ACTION ITEM:
Restate all entries exactly. Skip the images.

INFORMATION SHOWN:
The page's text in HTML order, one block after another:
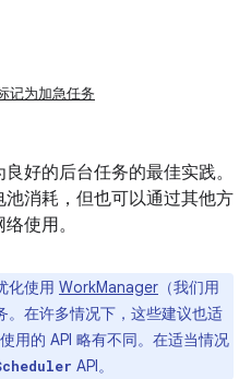
记为加急任务
好的后台任务的最佳实践。
消耗，但也可以通过其他方
使用。
化使用 WorkManager （我们用
。在许多情况下，这些建议也适
用的 API 略有不同。在适当情况
API。
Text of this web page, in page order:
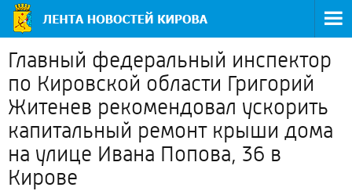
Главный федеральный инспектор
по Кировской области Григорий
Житенев рекомендовал ускорить
капитальный ремонт крыши дома
на улице Ивана Попова, 36 в
Кирове
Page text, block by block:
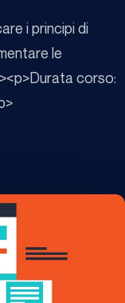
i principi di
le
corso:
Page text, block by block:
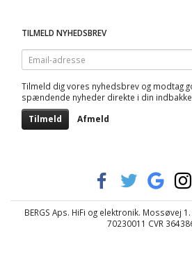
TILMELD NYHEDSBREV
Email-
adresse
Tilmeld dig vores nyhedsbrev og modtag
spændende nyheder direkte i din
Tilmeld Afmeld
BERGS Aps. HiFi og elektronik. Mossøvej
70230011 CVR
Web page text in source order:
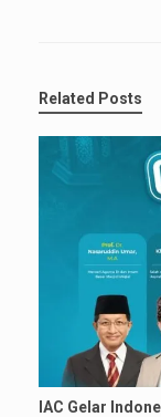
Related Posts
IAC Gelar
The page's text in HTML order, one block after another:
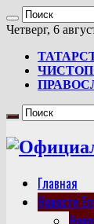
Четверг, 6
Главная
Новости
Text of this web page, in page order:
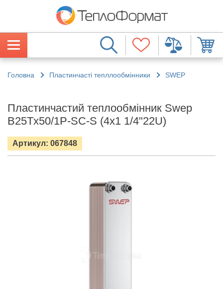
Головна Пластинчасті тепллообмінники SWEP
Пластинчастий теплообмінник Swep
B25Tx50/1P-SC-S (4x1 1/4"22U)
Артикул: 067848
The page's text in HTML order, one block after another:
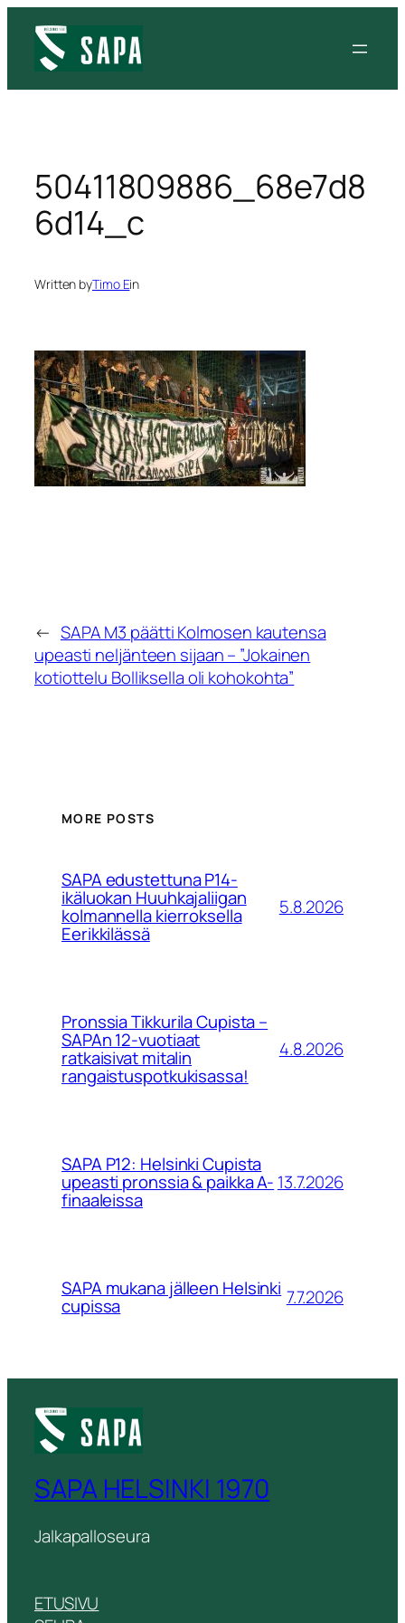
sisältöön
50411809886_68e7d8
6d14_c
Written byTimo Ein
← SAPA M3 päätti Kolmosen kautensa
upeasti neljänteen sijaan – ”Jokainen
kotiottelu Bolliksella oli kohokohta”
MORE POSTS
SAPA edustettuna P14-
ikäluokan Huuhkajaliigan
kolmannella kierroksella
Eerikkilässä
5.8.2026
Pronssia Tikkurila Cupista –
SAPAn 12-vuotiaat
ratkaisivat mitalin
rangaistuspotkukisassa!
4.8.2026
SAPA P12: Helsinki Cupista
upeasti pronssia & paikka A-
finaaleissa
13.7.2026
SAPA mukana jälleen Helsinki
cupissa 7.7.2026
SAPA HELSINKI 1970
Jalkapalloseura
ETUSIVU

TASK SOLUTION:
The page's text in HTML order, one block after another:
记为加急任务
好的后台任务的最佳实践。
消耗，但也可以通过其他方
使用。
化使用 WorkManager （我们用
。在许多情况下，这些建议也适
用的 API 略有不同。在适当情况
API。
Text of this web page, in page order:
Главный федеральный инспектор
по Кировской области Григорий
Житенев рекомендовал ускорить
капитальный ремонт крыши дома
на улице Ивана Попова, 36 в
Кирове
Page text, block by block:
i principi di
le
corso:
Page text, block by block:
TILMELD NYHEDSBREV
Email-
adresse
Tilmeld dig vores nyhedsbrev og modtag
spændende nyheder direkte i din
Tilmeld Afmeld
BERGS Aps. HiFi og elektronik. Mossøvej
70230011 CVR
Web page text in source order:
Related Posts
IAC Gelar
The page's text in HTML order, one block after another:
Четверг, 6
Главная
Новости
Text of this web page, in page order:
Головна Пластинчасті тепллообмінники SWEP
Пластинчастий теплообмінник Swep
B25Tx50/1P-SC-S (4x1 1/4"22U)
Артикул: 067848
The page's text in HTML order, one block after another:
sisältöön
50411809886_68e7d8
6d14_c
Written byTimo Ein
← SAPA M3 päätti Kolmosen kautensa
upeasti neljänteen sijaan – ”Jokainen
kotiottelu Bolliksella oli kohokohta”
MORE POSTS
SAPA edustettuna P14-
ikäluokan Huuhkajaliigan
kolmannella kierroksella
Eerikkilässä
5.8.2026
Pronssia Tikkurila Cupista –
SAPAn 12-vuotiaat
ratkaisivat mitalin
rangaistuspotkukisassa!
4.8.2026
SAPA P12: Helsinki Cupista
upeasti pronssia & paikka A-
finaaleissa
13.7.2026
SAPA mukana jälleen Helsinki
cupissa 7.7.2026
SAPA HELSINKI 1970
Jalkapalloseura
ETUSIVU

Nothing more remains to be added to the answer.